* **EXERCISE AIM**
A faithful copy of the data is the goal; set it down exactly, without the images.

Start of EXTRACTED ENTRIES

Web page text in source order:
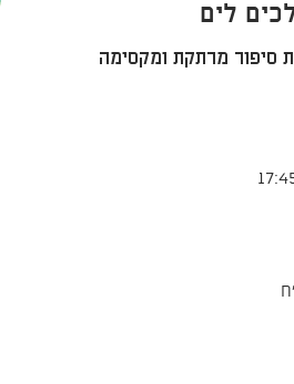
לים
סיפור מרתקת ומקסימה
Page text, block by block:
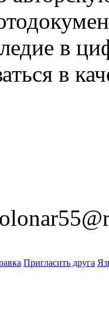
в
в
Пригласить друга
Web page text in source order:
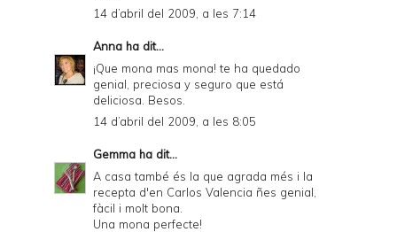
14 d’abril del 2009, a les 7:14
Anna ha dit...
¡Que mona mas mona! te ha quedado
genial, preciosa y seguro que está
deliciosa. Besos.
14 d’abril del 2009, a les 8:05
Gemma ha dit...
A casa també és la que agrada més i la
recepta d'en Carlos Valencia ñes genial,
fàcil i molt bona.
Una mona perfecte!
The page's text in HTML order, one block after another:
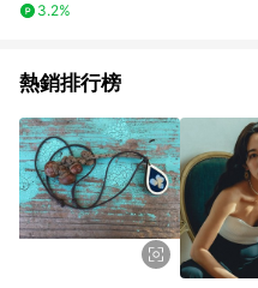
子女 髮飾 發插
3.2%
熱銷排行榜
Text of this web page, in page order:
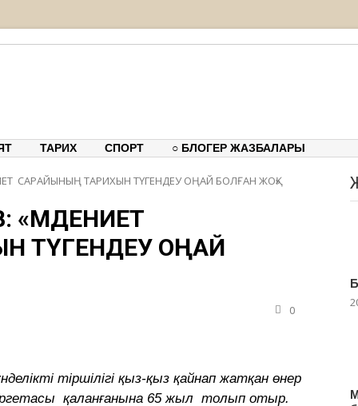
ТАРИХ СПОРТ ○ БЛОГЕР ЖАЗБАЛАРЫ
САРАЙЫНЫҢ ТАРИХЫН ТҮГЕНДЕУ ОҢАЙ БОЛҒАН ЖОҚ»
ТҮГЕНДЕУ ОҢАЙ
0
тіршілігі қыз-қыз қайнап жатқан өнер
қаланғанына 65 жыл толып отыр.
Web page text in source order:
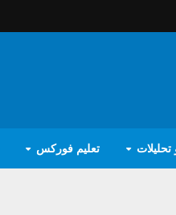
تحليلات تعليم فوركس
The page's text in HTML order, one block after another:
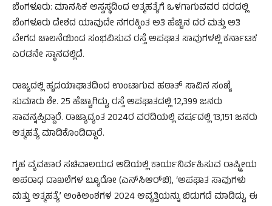
ಬೆಂಗಳೂರು: ಮಾನಸಿಕ ಅಸ್ವಸ್ಥದಿಂದ ಆತ್ಮಹತ್ಯೆಗೆ ಒಳಗಾಗುವವರ ದರದಲ್ಲಿ
ಬೆಂಗಳೂರು ದೇಶದ ಯಾವುದೇ ನಗರಕ್ಕಿಂತ ಅತಿ ಹೆಚ್ಚಿನ ದರ ಮತ್ತು ಅತಿ
ವೇಗದ ಚಾಲನೆಯಿಂದ ಸಂಭವಿಸುವ ರಸ್ತೆ ಅಪಘಾತ ಸಾವುಗಳಲ್ಲಿ ಕರ್ನಾಟಕ
ಎರಡನೇ ಸ್ಥಾನದಲ್ಲಿದೆ.
ರಾಜ್ಯದಲ್ಲಿ ಹೃದಯಾಘಾತದಿಂದ ಉಂಟಾಗುವ ಹಠಾತ್ ಸಾವಿನ ಸಂಖ್ಯೆ
ಸುಮಾರು ಶೇ. 25 ಹೆಚ್ಚಾಗಿದ್ದು, ರಸ್ತೆ ಅಪಘಾತದಲ್ಲಿ 12,399 ಜನರು
ಸಾವನ್ನಪ್ಪಿದ್ದಾರೆ. ರಾಜ್ಯಾದ್ಯಂತ 2024ರ ವರದಿಯಲ್ಲಿ ವರ್ಷದಲ್ಲಿ 13,151 ಜನರು
ಆತ್ಮಹತ್ಯೆ ಮಾಡಿಕೊಂಡಿದ್ದಾರೆ.
ಗೃಹ ವ್ಯವಹಾರ ಸಚಿವಾಲಯದ ಅಡಿಯಲ್ಲಿ ಕಾರ್ಯನಿರ್ವಹಿಸುವ ರಾಷ್ಟ್ರೀಯ
ಅಪರಾಧ ದಾಖಲೆಗಳ ಬ್ಯೂರೋ (ಎನ್​ಸಿಆರ್​ಬಿ), ‘ಅಪಘಾತ ಸಾವುಗಳು
ಮತ್ತು ಆತ್ಮಹತ್ಯೆ’ ಅಂಕಿಅಂಶಗಳ 2024 ಆವೃತ್ತಿಯನ್ನು ಬಿಡುಗಡೆ ಮಾಡಿದ್ದು, ಈ
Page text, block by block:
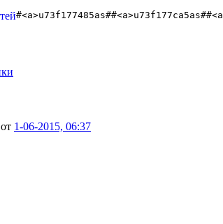
от 1-06-2015, 06:37
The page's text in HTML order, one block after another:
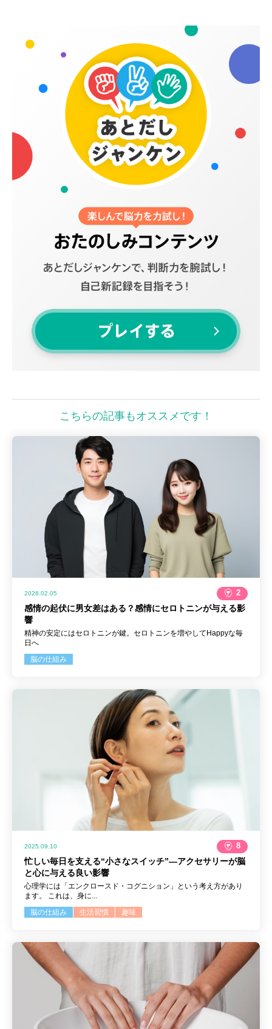
こちらの記事もオススメです！
2026.02.05 2
感情の起伏に男女差はある？感情にセロトニンが与える影
響
精神の安定にはセロトニンが鍵。セロトニンを増やしてHappyな毎
日へ
脳の仕組み
2025.09.10 8
忙しい毎日を支える“小さなスイッチ”―アクセサリーが脳
と心に与える良い影響
心理学には「エンクロースド・コグニション」という考え方があり
ます。 これは、身に...
脳の仕組み
生活習慣 趣味

End of EXTRACTED ENTRIES

* **TASK OUTPUT**
Web page text in source order:
לים
סיפור מרתקת ומקסימה
Page text, block by block:
в
в
Пригласить друга
Web page text in source order:
14 d’abril del 2009, a les 7:14
Anna ha dit...
¡Que mona mas mona! te ha quedado
genial, preciosa y seguro que está
deliciosa. Besos.
14 d’abril del 2009, a les 8:05
Gemma ha dit...
A casa també és la que agrada més i la
recepta d'en Carlos Valencia ñes genial,
fàcil i molt bona.
Una mona perfecte!
The page's text in HTML order, one block after another:
子女 髮飾 發插
3.2%
熱銷排行榜
Text of this web page, in page order:
ТАРИХ СПОРТ ○ БЛОГЕР ЖАЗБАЛАРЫ
САРАЙЫНЫҢ ТАРИХЫН ТҮГЕНДЕУ ОҢАЙ БОЛҒАН ЖОҚ»
ТҮГЕНДЕУ ОҢАЙ
0
тіршілігі қыз-қыз қайнап жатқан өнер
қаланғанына 65 жыл толып отыр.
Web page text in source order:
تحليلات تعليم فوركس
The page's text in HTML order, one block after another:
ಬೆಂಗಳೂರು: ಮಾನಸಿಕ ಅಸ್ವಸ್ಥದಿಂದ ಆತ್ಮಹತ್ಯೆಗೆ ಒಳಗಾಗುವವರ ದರದಲ್ಲಿ
ಬೆಂಗಳೂರು ದೇಶದ ಯಾವುದೇ ನಗರಕ್ಕಿಂತ ಅತಿ ಹೆಚ್ಚಿನ ದರ ಮತ್ತು ಅತಿ
ವೇಗದ ಚಾಲನೆಯಿಂದ ಸಂಭವಿಸುವ ರಸ್ತೆ ಅಪಘಾತ ಸಾವುಗಳಲ್ಲಿ ಕರ್ನಾಟಕ
ಎರಡನೇ ಸ್ಥಾನದಲ್ಲಿದೆ.
ರಾಜ್ಯದಲ್ಲಿ ಹೃದಯಾಘಾತದಿಂದ ಉಂಟಾಗುವ ಹಠಾತ್ ಸಾವಿನ ಸಂಖ್ಯೆ
ಸುಮಾರು ಶೇ. 25 ಹೆಚ್ಚಾಗಿದ್ದು, ರಸ್ತೆ ಅಪಘಾತದಲ್ಲಿ 12,399 ಜನರು
ಸಾವನ್ನಪ್ಪಿದ್ದಾರೆ. ರಾಜ್ಯಾದ್ಯಂತ 2024ರ ವರದಿಯಲ್ಲಿ ವರ್ಷದಲ್ಲಿ 13,151 ಜನರು
ಆತ್ಮಹತ್ಯೆ ಮಾಡಿಕೊಂಡಿದ್ದಾರೆ.
ಗೃಹ ವ್ಯವಹಾರ ಸಚಿವಾಲಯದ ಅಡಿಯಲ್ಲಿ ಕಾರ್ಯನಿರ್ವಹಿಸುವ ರಾಷ್ಟ್ರೀಯ
ಅಪರಾಧ ದಾಖಲೆಗಳ ಬ್ಯೂರೋ (ಎನ್​ಸಿಆರ್​ಬಿ), ‘ಅಪಘಾತ ಸಾವುಗಳು
ಮತ್ತು ಆತ್ಮಹತ್ಯೆ’ ಅಂಕಿಅಂಶಗಳ 2024 ಆವೃತ್ತಿಯನ್ನು ಬಿಡುಗಡೆ ಮಾಡಿದ್ದು, ಈ
Page text, block by block:
от 1-06-2015, 06:37
The page's text in HTML order, one block after another:
こちらの記事もオススメです！
2026.02.05 2
感情の起伏に男女差はある？感情にセロトニンが与える影
響
精神の安定にはセロトニンが鍵。セロトニンを増やしてHappyな毎
日へ
脳の仕組み
2025.09.10 8
忙しい毎日を支える“小さなスイッチ”―アクセサリーが脳
と心に与える良い影響
心理学には「エンクロースド・コグニション」という考え方があり
ます。 これは、身に...
脳の仕組み
生活習慣 趣味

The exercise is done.